À la pointe de ce jour, Tsatsa-Minnka et Catherine quittèrent leur appartement, toutes deux en jupe rouge écarlate et camisole blanche aux larges dentelles amidonnées. Les pieds en pantoufles brodées. La tête serrée dans un mouchoir rouge. Se tenant par la main, elles allèrent d’abord respirer l’air frais sur le boulevard Carol, poussant la promenade jusqu’au-dessus du Danube, qu’elles saluèrent :

— À cette après-midi, dans tes saules !

Puis, elles firent demi-tour et vinrent ouvrir la taverne. Zamfir fut le premier à les rejoindre. Tsatsa-Minnka l’envoya aussitôt tirer un litre de vin-péline « no 6 », lui fit allumer le gril et le dépêcha ensuite chez le boucher pour rapporter une livre de bonnes fleïlkas[1] :

— Dis que c’est pour moi ! lança-t-elle du seuil de la boutique.

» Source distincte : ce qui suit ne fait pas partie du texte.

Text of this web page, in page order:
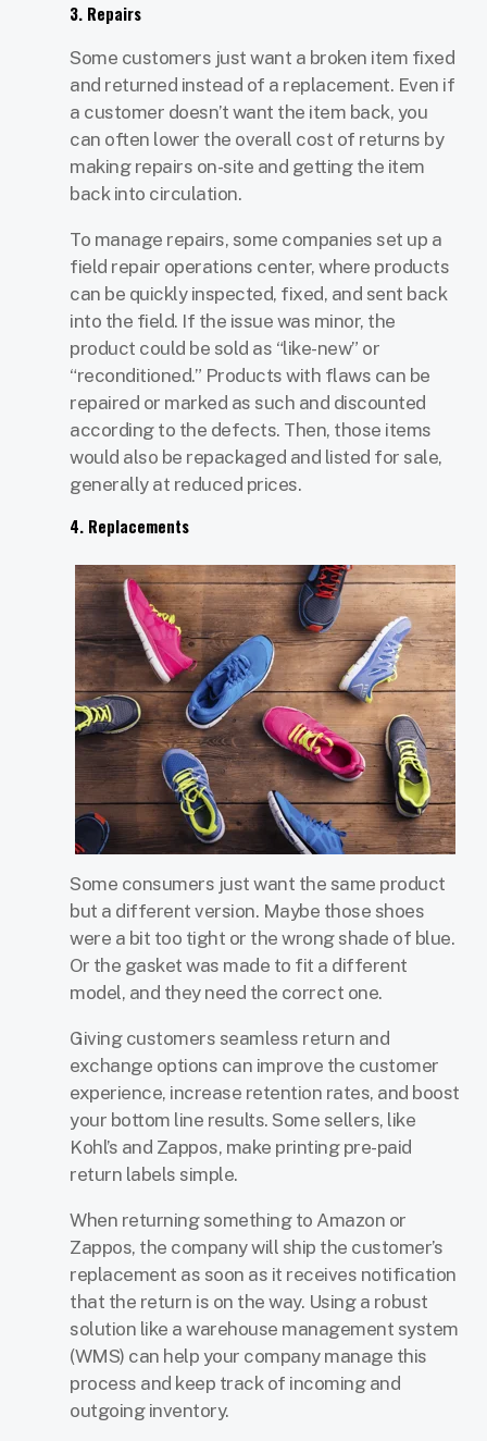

Et son bras droit alla décrire en l’air un large geste mol, qui compléta sa pensée : « Tant pis, si le boucher comprend de quoi il s’agit et me juge sévèrement ! »

En effet, on l’avait compris :

— Nénéa Laké, — dit Zamfir, rentrant essoufflé, — a levé les bras au ciel et s’est écrié : « Alors ! Tsatsa-

  1. Tranches de viande des plates côtes.